## [Assignment]
From the listing below, pick out each line with the word "returns".

## [Supplied data]
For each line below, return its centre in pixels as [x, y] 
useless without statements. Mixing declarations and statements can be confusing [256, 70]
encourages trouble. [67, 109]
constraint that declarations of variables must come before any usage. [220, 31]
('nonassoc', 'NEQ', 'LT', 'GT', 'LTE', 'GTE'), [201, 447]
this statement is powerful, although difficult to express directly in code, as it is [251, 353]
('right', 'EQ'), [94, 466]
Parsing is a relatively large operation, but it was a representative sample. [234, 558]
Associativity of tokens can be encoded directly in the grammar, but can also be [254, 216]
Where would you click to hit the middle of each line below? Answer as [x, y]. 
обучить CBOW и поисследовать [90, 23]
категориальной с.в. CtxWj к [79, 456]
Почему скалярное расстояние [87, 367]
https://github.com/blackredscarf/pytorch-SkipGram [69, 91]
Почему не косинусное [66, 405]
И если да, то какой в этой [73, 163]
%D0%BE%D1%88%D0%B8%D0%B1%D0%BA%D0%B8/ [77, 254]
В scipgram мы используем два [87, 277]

...

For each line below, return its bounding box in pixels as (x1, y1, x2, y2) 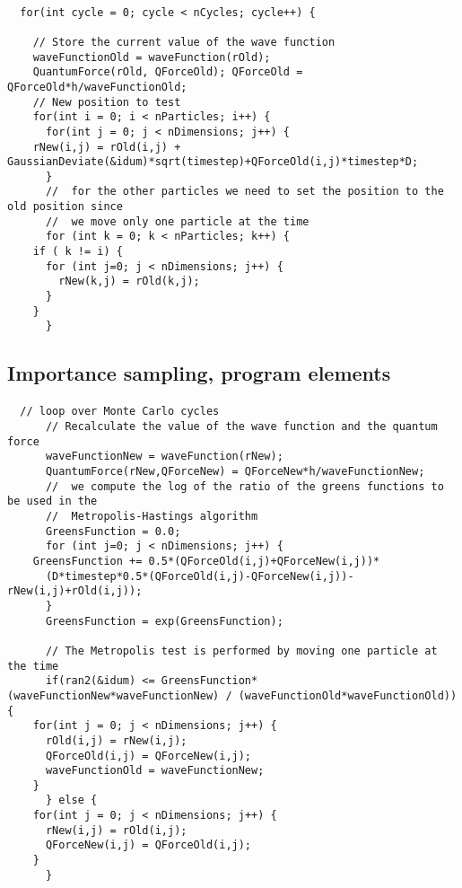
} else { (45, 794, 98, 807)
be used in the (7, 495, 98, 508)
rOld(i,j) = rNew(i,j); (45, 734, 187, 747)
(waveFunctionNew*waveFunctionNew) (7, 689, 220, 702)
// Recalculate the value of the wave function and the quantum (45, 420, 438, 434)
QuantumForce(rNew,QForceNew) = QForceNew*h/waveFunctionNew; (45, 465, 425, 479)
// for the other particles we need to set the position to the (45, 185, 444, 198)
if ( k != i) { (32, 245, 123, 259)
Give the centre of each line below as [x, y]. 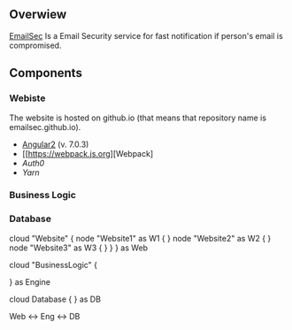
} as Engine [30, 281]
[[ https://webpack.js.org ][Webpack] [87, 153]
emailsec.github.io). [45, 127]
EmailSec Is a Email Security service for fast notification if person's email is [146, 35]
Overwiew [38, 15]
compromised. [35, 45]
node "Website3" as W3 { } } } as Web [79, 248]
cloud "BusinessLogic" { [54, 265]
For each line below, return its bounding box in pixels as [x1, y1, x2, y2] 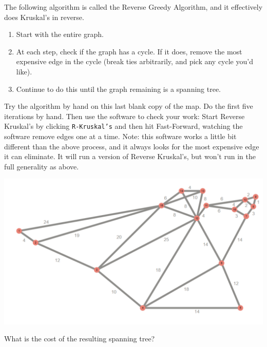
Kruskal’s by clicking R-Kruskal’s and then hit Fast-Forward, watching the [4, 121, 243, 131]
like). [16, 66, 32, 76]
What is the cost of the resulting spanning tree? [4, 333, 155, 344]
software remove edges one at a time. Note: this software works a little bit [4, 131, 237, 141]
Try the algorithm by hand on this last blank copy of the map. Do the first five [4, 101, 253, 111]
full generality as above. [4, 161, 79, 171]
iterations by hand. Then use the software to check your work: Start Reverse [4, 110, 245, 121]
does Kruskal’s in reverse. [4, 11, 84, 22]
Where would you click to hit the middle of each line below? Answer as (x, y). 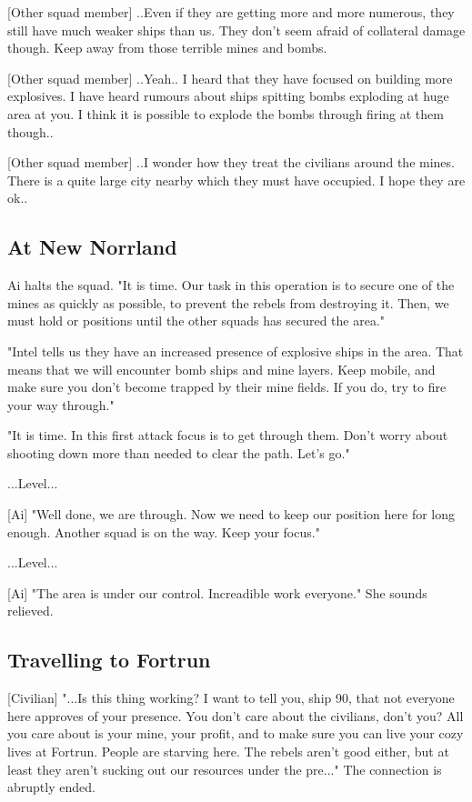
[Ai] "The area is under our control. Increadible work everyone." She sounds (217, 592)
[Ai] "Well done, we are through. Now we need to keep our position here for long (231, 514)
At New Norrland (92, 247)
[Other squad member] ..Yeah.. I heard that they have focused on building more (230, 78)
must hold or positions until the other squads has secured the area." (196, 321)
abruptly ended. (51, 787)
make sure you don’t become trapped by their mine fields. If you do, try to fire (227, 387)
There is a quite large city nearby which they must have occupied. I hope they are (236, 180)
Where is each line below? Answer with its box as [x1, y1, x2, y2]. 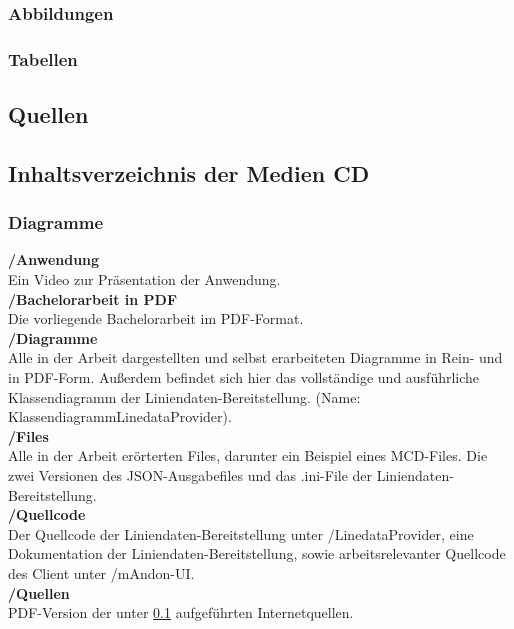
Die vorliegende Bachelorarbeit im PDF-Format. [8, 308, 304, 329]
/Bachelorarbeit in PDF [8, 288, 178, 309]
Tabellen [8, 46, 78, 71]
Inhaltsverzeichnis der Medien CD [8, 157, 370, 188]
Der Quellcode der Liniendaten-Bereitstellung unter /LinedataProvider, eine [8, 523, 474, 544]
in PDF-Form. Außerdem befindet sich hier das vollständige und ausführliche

--

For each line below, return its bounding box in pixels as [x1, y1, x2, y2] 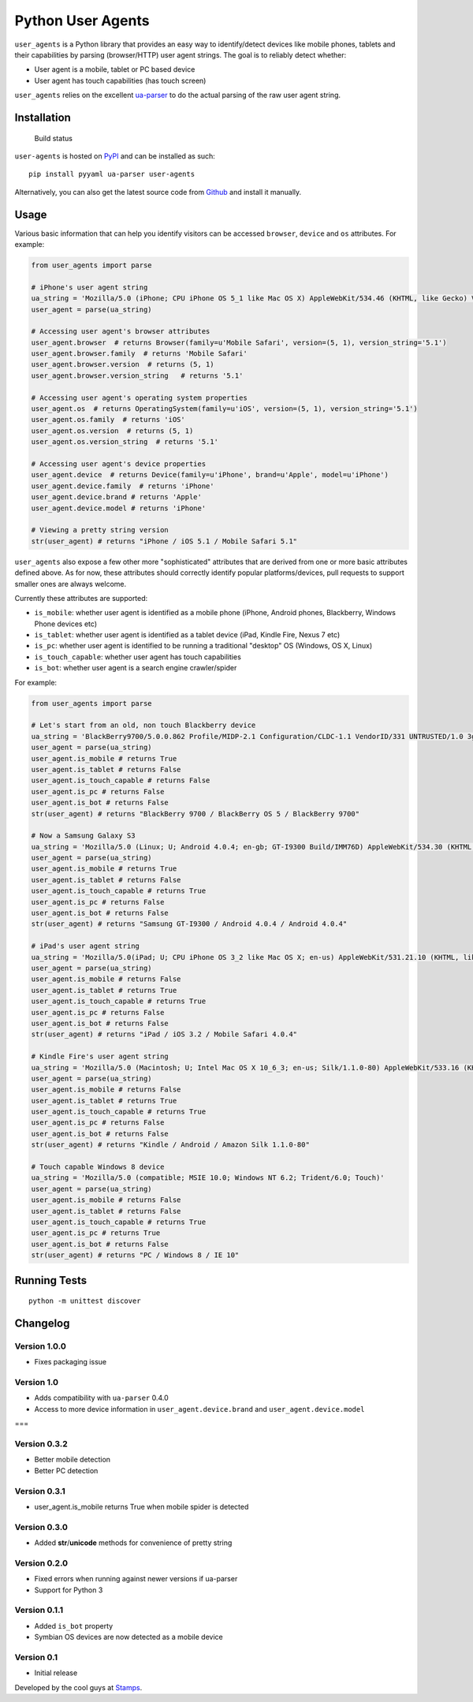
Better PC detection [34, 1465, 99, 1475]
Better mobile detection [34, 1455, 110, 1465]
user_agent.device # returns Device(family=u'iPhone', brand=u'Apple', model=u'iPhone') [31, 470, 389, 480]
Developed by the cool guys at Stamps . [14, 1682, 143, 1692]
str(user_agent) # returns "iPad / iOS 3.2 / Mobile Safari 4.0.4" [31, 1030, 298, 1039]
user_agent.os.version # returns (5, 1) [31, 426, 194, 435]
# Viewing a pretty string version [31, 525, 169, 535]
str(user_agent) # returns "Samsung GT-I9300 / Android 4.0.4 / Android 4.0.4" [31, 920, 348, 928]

## [Problem solution]
user_agent.device # returns Device(family=u'iPhone', brand=u'Apple', model=u'iPhone') [31, 470, 389, 480]
str(user_agent) # returns "iPad / iOS 3.2 / Mobile Safari 4.0.4" [31, 1030, 298, 1039]
user_agent.os.version # returns (5, 1) [31, 426, 194, 435]
str(user_agent) # returns "Samsung GT-I9300 / Android 4.0.4 / Android 4.0.4" [31, 920, 348, 928]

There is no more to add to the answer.